While the recording paper P is being fed between the transfer roller 7 and the photoreceptor drum 1, charge (e.g., +1.35 kV) having opposite polarity to that of the toner is applied to the transfer roller 7, thereby transferring the toner sticking to the photoconductive layer of the photoreceptor drum 1 onto the recording paper P.
After the transfer, the residual toner that has not been transferred from the photoconductive layer of the photoreceptor drum 1 is removed by the cleaning unit 6.
FIG. 2 illustrates the structure of the transfer roller 7 used in the conventional roller transfer devices. Referring to FIG. 2, the outer circumferential surface of the core shaft 8 made of a metal is covered with a conductive urethane sponge elastic layer 9. A conductive vinyl chloride film 10 is formed as an adhesive layer on the outer circumferential surface of the conductive urethane sponge elastic layer 9. A fluorine-based seamless film 11 is formed as a resistance layer on the outer circumferential surface of the vinyl chloride film 10. Lastly, the transfer roller 7 with this structure is heated to bond these layers. Since it is difficult to directly fuse the fluorine-based seamless film resistance layer 11 and the conductive urethane sponge elastic layer 9 due to good release characteristics of the fluorine-based seamless resistance layer 11, these layers 9 and 11 are bonded by bonding their opposing surfaces via the vinyl chloride film 10.
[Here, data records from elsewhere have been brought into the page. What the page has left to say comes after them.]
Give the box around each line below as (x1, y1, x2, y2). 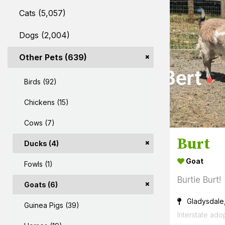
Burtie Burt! (177, 174, 221, 185)
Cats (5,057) (19, 8, 66, 18)
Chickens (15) (24, 97, 69, 106)
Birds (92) (24, 77, 57, 86)
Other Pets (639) (19, 52, 87, 62)
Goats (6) (24, 180, 58, 189)
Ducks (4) (24, 139, 59, 148)
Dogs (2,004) (19, 30, 70, 40)
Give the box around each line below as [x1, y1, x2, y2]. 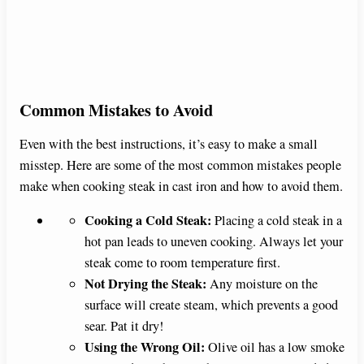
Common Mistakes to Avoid [19, 97, 213, 123]
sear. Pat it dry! [84, 317, 163, 336]
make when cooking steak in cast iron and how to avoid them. [19, 177, 343, 196]
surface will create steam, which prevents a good [84, 296, 338, 314]
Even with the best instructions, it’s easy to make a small [19, 135, 318, 154]
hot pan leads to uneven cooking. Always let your [84, 232, 343, 251]
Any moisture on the [206, 275, 318, 293]
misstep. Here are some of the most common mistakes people [19, 156, 341, 175]
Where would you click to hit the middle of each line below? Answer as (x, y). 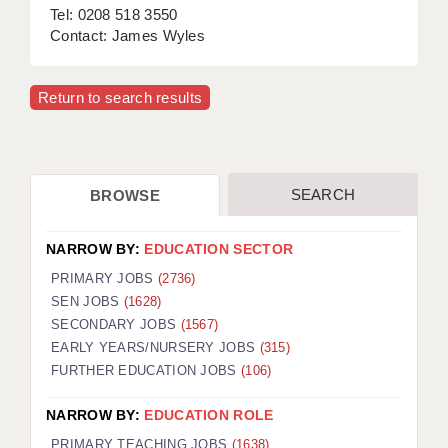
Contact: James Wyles (127, 36)
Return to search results (120, 98)
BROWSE (125, 196)
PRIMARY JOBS (104, 279)
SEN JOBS (87, 302)
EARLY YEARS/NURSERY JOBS (155, 348)
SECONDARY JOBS (116, 325)
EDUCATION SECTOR (219, 249)
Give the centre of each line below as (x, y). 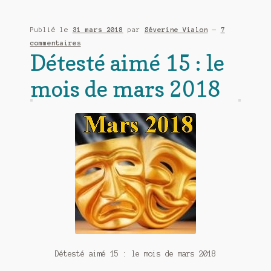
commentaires (55, 43)
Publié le (51, 29)
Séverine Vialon (176, 29)
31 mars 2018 (98, 29)
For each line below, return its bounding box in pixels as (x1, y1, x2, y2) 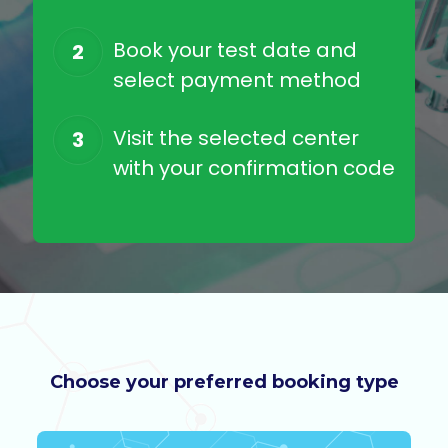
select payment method (113, 66, 361, 94)
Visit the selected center (113, 124, 359, 152)
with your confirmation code (113, 154, 395, 182)
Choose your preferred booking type (49, 371, 399, 393)
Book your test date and (113, 36, 357, 64)
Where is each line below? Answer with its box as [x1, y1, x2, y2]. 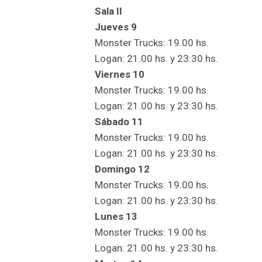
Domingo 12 [95, 163, 150, 175]
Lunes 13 [95, 210, 137, 222]
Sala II [95, 5, 122, 17]
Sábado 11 [95, 115, 143, 127]
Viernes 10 [95, 68, 144, 80]
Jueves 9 [95, 20, 137, 33]
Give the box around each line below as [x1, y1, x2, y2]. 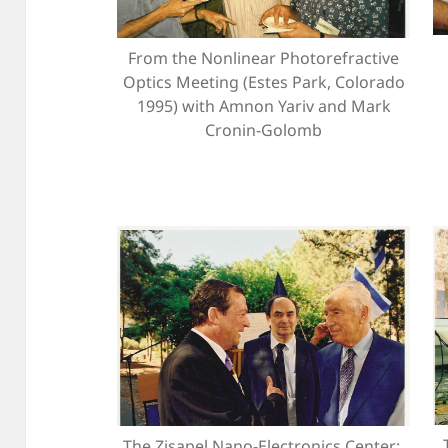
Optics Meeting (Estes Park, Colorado [122, 71, 405, 94]
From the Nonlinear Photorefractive [128, 47, 399, 70]
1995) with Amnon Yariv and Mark [136, 95, 391, 118]
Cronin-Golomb [205, 119, 322, 142]
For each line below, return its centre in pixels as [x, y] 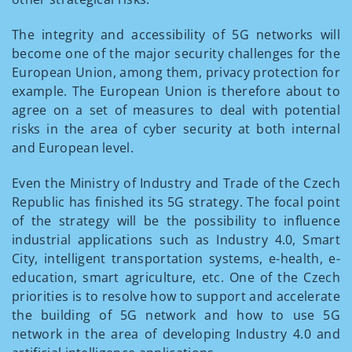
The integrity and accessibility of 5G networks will [176, 35]
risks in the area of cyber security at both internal [176, 129]
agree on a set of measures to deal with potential [176, 110]
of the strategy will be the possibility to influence [176, 221]
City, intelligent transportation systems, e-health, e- [176, 258]
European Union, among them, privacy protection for [176, 72]
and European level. [73, 148]
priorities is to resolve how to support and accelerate [176, 296]
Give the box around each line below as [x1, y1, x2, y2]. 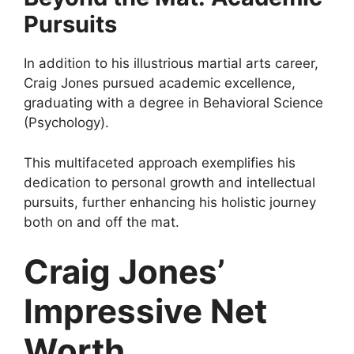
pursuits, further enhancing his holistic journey [24, 194, 316, 210]
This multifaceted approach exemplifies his [24, 154, 296, 171]
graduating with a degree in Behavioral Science [24, 95, 323, 111]
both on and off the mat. [24, 213, 179, 230]
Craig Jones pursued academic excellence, [24, 75, 296, 91]
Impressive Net [24, 291, 267, 331]
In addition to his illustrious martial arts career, [24, 55, 318, 71]
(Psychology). [24, 115, 109, 130]
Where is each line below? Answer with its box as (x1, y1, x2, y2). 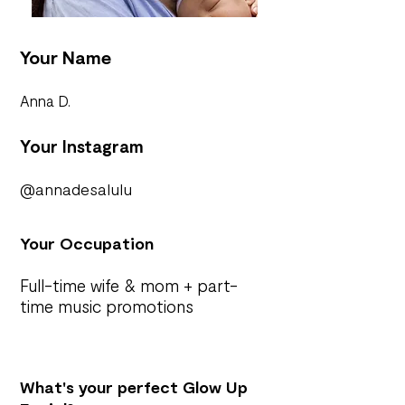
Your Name (20, 46, 111, 68)
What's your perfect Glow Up (20, 377, 248, 397)
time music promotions (20, 296, 193, 316)
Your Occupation (20, 233, 154, 253)
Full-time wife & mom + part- (20, 275, 238, 296)
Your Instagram (20, 136, 144, 156)
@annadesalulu (20, 179, 132, 199)
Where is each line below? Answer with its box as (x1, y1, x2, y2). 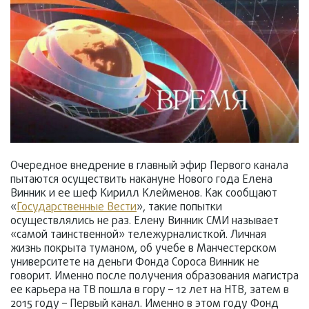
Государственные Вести (17, 199, 137, 217)
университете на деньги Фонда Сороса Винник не (10, 255, 259, 272)
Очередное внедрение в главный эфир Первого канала (10, 158, 288, 175)
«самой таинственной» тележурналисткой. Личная (10, 227, 266, 244)
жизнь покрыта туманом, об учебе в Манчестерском (10, 241, 277, 258)
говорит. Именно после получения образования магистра (10, 268, 299, 286)
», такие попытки (137, 199, 222, 217)
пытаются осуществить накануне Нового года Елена (10, 172, 272, 189)
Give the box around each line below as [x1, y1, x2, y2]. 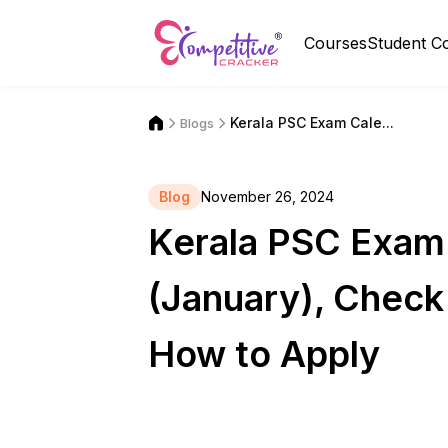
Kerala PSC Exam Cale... [230, 114, 394, 131]
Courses [304, 33, 367, 53]
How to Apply [148, 332, 380, 376]
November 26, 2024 [201, 188, 334, 205]
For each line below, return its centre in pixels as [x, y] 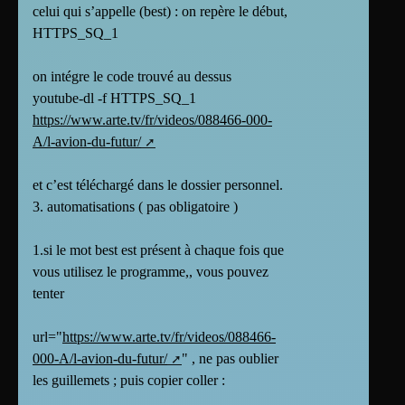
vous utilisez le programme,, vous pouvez [151, 272]
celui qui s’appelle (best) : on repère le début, [160, 12]
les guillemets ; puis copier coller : [129, 381]
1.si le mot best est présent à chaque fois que [158, 250]
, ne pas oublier [235, 359]
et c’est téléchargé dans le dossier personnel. [158, 185]
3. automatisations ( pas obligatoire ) [135, 207]
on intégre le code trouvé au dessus [132, 77]

The function of the conductive urethane sponge elastic layer 9 is to make the transfer roller 7 elastically contact with the outer circumferential surface of the photoreceptor drum 1. The fluorine-based seamless film 11 allows the surface of the transfer roller 7 to reliably feed recording paper, and suppresses wear of the transfer roller 7. Also, the layers 9, 10, and 11 are given conductivity in order to enable voltage application to the transfer roller 7.
In the above structure, the higher the adhesion temperature the higher the adhesive strength with which the fluorine-based seamless film resistance layer 11, the adhesive layer 10, and the conductive urethane sponge elastic layer 9 are bonded. The fluorine-based seamless film resistance layer 11 shows no large deformation even when heated to temperatures near the softening point only for a short time. On the other hand, the conductive urethane sponge elastic layer 9 is a very soft resin compared to the fluorine-based seamless film resistance layer 11. Accordingly, when heated to the softening point or higher temperatures only for a short time the conductive urethane sponge elastic layer 9 tends to deteriorate, e.g., to bring about an unwanted deformation or to impair the desired elasticity. This deterioration decreases the transfer roller performance. From this viewpoint, it is necessary to set the adhesion temperature to a temperature lower than the heat resistant temperature of the conductive urethane sponge. Since the conductive urethane sponge 9 deforms at about 150.degree. C., the adhesion temperature of the fluorine-based seamless film resistance layer 11 and the conductive urethane sponge layer 9 is set at below about 150.degree. C. Unfortunately, the fluorine-based seamless film resistance layer 11 has very good release characteristics and hence is difficult to bond, in comparison with the conductive urethane sponge elastic layer 9. Accordingly, the conventional transfer rollers have the problem that no satisfactory adhesive strength can be attained between the fluorine-based seamless film resistance layer 11 and the adhesive layer 10 and these layers readily peel, even when heating is done at below a temperature of approximately 150.degree. C.